Agent skill injection

Key Type Default Effect
agent_skills.executor array [] Prompt blocks injected into every executor agent at spawn. Each entry is a path to a markdown file.
agent_skills.planner array [] Same, for planner agents.
agent_skills.researcher array [] Same, for researcher agents.
agent_skills.verifier array [] Same, for verifier agents.

Permissions (delegated to runtime)

Permission configuration lives in the runtime’s own settings.json rather than GSD’s config.json. The keys that matter for GSD users are permissions.allow (an allow-list of tool patterns approved without prompting) and permissions.deny (the hard block list, including the secret deny list from Appendix A). Claude Code, OpenCode, and Cursor all honor this format.

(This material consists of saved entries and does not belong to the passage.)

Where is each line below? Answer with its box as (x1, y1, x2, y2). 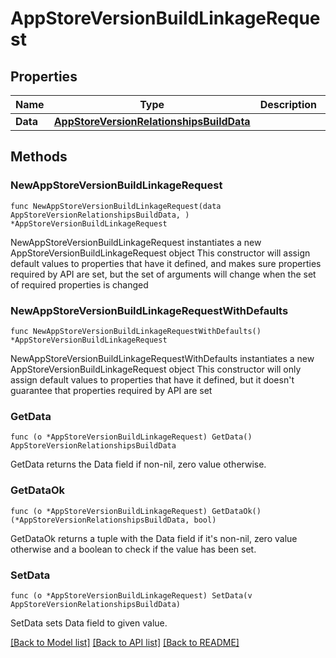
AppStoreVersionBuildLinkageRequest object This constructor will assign (10, 247, 311, 259)
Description (259, 98, 318, 111)
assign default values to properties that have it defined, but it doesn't (10, 373, 295, 386)
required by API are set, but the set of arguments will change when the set (10, 268, 317, 280)
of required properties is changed (10, 278, 149, 291)
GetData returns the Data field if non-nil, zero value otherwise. (10, 458, 267, 471)
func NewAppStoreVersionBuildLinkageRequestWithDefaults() (10, 326, 262, 336)
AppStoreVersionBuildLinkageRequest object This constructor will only (10, 363, 302, 375)
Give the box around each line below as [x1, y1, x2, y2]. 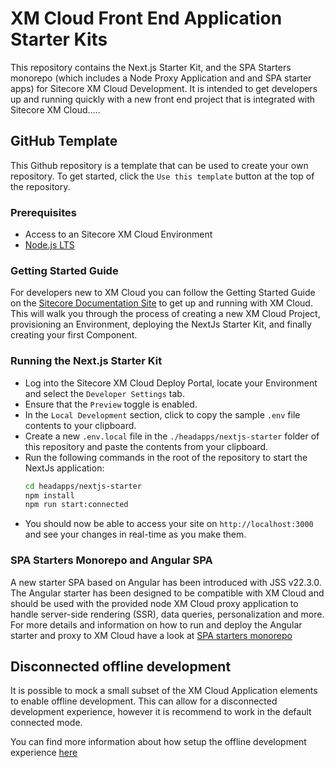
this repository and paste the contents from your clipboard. [24, 440, 269, 452]
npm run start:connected [24, 500, 129, 510]
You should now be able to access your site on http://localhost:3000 [24, 518, 314, 530]
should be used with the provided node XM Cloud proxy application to [10, 597, 299, 609]
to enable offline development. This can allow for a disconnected [10, 695, 278, 707]
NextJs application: [24, 462, 105, 474]
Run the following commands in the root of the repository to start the [24, 451, 308, 463]
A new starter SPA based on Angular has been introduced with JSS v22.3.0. [10, 576, 322, 588]
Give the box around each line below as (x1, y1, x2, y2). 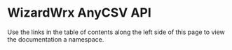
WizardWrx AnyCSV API (7, 5, 152, 21)
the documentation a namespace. (7, 35, 104, 43)
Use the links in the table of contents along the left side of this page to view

Convention: absent = enabled

GSD follows an absent = enabled convention for workflow feature flags. If a boolean key is missing from config.json, it defaults to true. Users explicitly disable features they don’t want; they do not need to enable defaults. This applies to workflow.nyquist_validation, workflow.parallel_execution, and other boolean toggles. The convention minimizes configuration churn for new projects, which get correct defaults automatically, at the cost of a slight learning curve for engineers expecting explicit opt-in everywhere.